= TASK DETAILS =
Among the entries below, find the lines with the word "http" and copy them.

(Stored data)
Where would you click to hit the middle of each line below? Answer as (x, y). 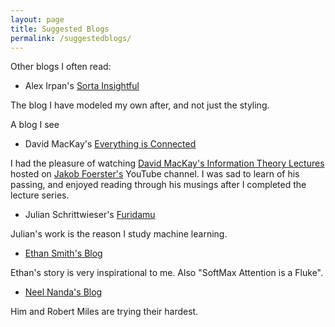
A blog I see (35, 125)
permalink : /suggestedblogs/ (71, 38)
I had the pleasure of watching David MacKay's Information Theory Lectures (167, 163)
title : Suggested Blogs (60, 29)
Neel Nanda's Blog (63, 292)
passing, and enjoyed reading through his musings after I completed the (158, 185)
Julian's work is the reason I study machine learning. (119, 234)
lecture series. (40, 195)
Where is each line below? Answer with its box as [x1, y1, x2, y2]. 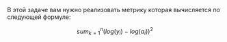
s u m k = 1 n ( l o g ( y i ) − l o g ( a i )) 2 [76, 26, 154, 37]
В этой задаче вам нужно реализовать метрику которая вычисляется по [7, 6, 221, 14]
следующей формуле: [7, 13, 71, 21]
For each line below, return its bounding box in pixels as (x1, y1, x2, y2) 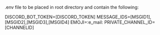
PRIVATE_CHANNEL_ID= (104, 19, 155, 25)
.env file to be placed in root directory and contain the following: (5, 4, 139, 10)
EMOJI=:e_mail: (70, 19, 104, 25)
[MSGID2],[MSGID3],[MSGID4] (5, 19, 70, 25)
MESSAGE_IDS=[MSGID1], (97, 14, 152, 19)
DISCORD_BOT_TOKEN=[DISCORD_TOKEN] (5, 14, 96, 19)
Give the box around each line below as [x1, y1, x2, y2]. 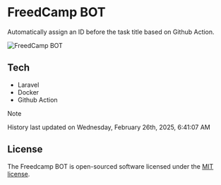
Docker [17, 88, 40, 96]
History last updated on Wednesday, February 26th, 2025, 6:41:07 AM [7, 123, 210, 131]
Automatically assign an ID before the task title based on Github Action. [7, 28, 215, 36]
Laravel [17, 80, 40, 89]
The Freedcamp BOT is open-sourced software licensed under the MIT [7, 162, 214, 170]
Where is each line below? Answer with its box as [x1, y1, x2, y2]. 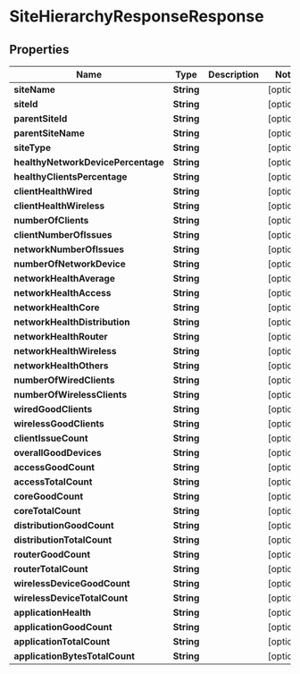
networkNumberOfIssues [13, 243, 125, 256]
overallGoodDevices [13, 447, 102, 459]
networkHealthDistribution [13, 316, 130, 328]
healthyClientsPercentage [13, 171, 128, 182]
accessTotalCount [13, 476, 93, 488]
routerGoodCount [13, 548, 91, 560]
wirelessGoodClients [13, 417, 104, 430]
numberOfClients [13, 215, 89, 226]
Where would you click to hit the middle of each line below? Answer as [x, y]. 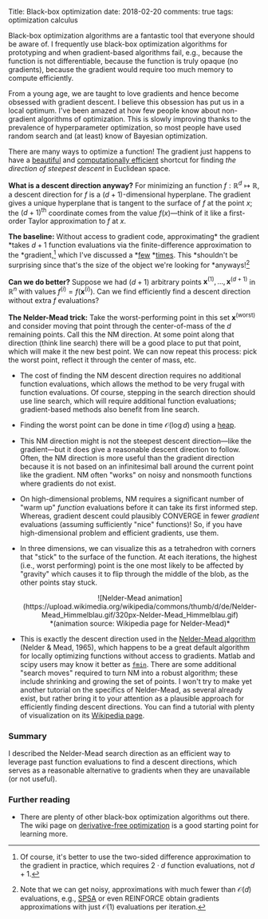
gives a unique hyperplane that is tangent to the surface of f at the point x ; [130, 202]
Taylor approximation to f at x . [77, 221]
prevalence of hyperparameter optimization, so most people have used [125, 128]
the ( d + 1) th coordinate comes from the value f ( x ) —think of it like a [118, 212]
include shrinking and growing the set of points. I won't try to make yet [136, 681]
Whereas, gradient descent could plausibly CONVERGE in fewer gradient [139, 516]
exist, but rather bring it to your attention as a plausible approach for [132, 698]
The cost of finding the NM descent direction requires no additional [130, 375]
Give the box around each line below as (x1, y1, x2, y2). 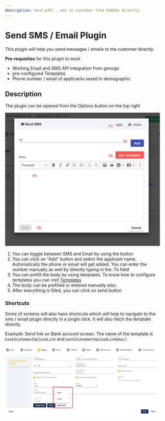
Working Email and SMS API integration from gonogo (12, 65, 119, 71)
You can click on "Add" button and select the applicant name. (12, 256, 137, 262)
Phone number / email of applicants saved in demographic (12, 75, 131, 81)
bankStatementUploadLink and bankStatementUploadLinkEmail (5, 336, 128, 342)
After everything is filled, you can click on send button (12, 288, 122, 293)
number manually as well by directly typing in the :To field (12, 266, 129, 272)
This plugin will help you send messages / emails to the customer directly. (5, 46, 155, 52)
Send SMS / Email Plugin (5, 30, 107, 41)
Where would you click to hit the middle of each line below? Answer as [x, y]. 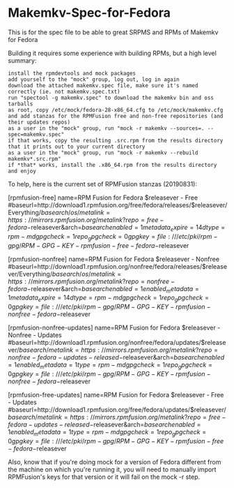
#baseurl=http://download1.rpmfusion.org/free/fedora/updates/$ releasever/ [117, 409]
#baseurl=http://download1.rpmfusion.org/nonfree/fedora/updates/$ [107, 343]
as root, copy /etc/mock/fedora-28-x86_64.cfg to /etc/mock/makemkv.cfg [116, 110]
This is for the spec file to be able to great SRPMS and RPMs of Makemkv [113, 32]
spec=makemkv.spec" [36, 134]
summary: [22, 60]
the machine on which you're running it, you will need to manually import [112, 469]
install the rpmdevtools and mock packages [72, 73]
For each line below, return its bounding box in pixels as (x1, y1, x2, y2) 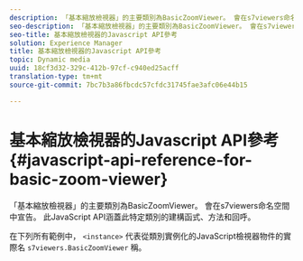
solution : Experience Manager (9, 38, 124, 48)
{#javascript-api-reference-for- (9, 150, 252, 170)
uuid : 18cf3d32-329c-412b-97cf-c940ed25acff (9, 64, 179, 73)
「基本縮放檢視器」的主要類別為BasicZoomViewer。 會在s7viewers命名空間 (9, 200, 290, 210)
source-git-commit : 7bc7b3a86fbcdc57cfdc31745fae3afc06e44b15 (9, 80, 248, 89)
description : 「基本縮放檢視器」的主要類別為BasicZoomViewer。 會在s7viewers (9, 13, 284, 23)
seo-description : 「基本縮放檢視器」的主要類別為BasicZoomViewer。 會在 (9, 22, 264, 31)
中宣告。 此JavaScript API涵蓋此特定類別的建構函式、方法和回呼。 (9, 211, 256, 222)
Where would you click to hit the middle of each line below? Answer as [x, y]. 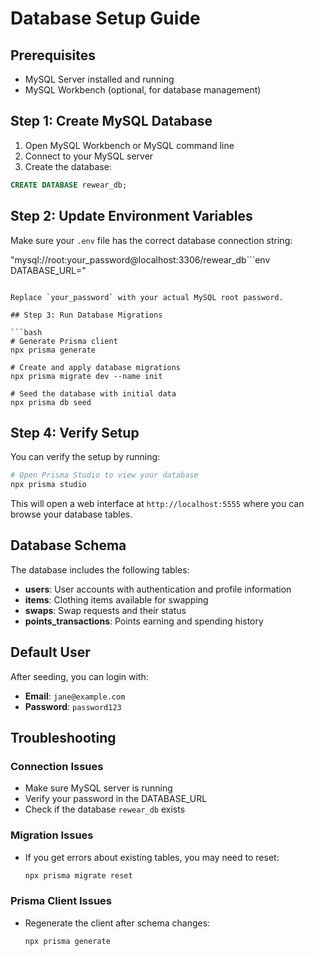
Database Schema [68, 545]
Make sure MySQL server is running [98, 788]
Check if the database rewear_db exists [105, 809]
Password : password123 [73, 706]
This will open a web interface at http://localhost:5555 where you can [157, 504]
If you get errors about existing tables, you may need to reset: [152, 857]
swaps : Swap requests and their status [105, 610]
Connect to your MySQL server [89, 156]
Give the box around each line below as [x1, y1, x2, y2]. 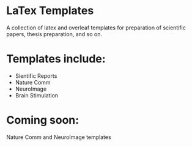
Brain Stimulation [15, 91, 59, 99]
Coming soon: [6, 113, 79, 127]
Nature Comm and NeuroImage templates [6, 133, 111, 141]
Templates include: [6, 52, 106, 66]
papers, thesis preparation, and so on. [6, 30, 103, 37]
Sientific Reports [15, 72, 57, 80]
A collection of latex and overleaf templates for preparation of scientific [6, 24, 186, 31]
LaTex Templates [6, 4, 94, 18]
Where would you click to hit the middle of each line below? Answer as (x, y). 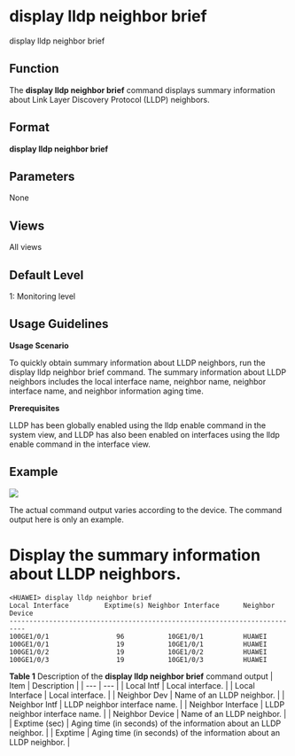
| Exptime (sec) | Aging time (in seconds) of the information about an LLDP (145, 723)
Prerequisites (35, 408)
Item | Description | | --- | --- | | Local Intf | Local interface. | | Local (132, 685)
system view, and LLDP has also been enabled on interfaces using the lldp (145, 434)
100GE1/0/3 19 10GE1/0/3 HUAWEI (138, 659)
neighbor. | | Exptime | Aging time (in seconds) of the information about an (145, 732)
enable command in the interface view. (80, 444)
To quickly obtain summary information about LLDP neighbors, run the (137, 362)
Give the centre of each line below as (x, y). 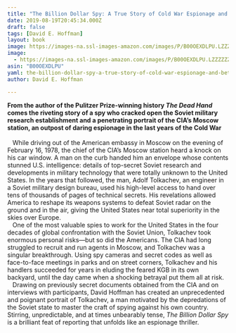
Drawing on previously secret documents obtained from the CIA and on (116, 285)
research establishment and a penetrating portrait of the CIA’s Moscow (113, 120)
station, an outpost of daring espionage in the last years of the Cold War (114, 128)
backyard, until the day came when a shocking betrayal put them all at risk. (116, 277)
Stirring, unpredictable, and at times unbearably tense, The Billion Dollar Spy (118, 315)
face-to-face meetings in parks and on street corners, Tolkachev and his (112, 263)
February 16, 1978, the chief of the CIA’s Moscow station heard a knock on (114, 150)
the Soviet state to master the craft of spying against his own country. (108, 308)
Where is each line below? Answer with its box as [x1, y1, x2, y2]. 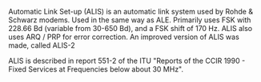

= OUTPUT OF THE EXERCISE =
#baseurl=http://download1.rpmfusion.org/free/fedora/updates/$ releasever/ [117, 409]
#baseurl=http://download1.rpmfusion.org/nonfree/fedora/updates/$ [107, 343]
This will open a web interface at http://localhost:5555 where you can [157, 504]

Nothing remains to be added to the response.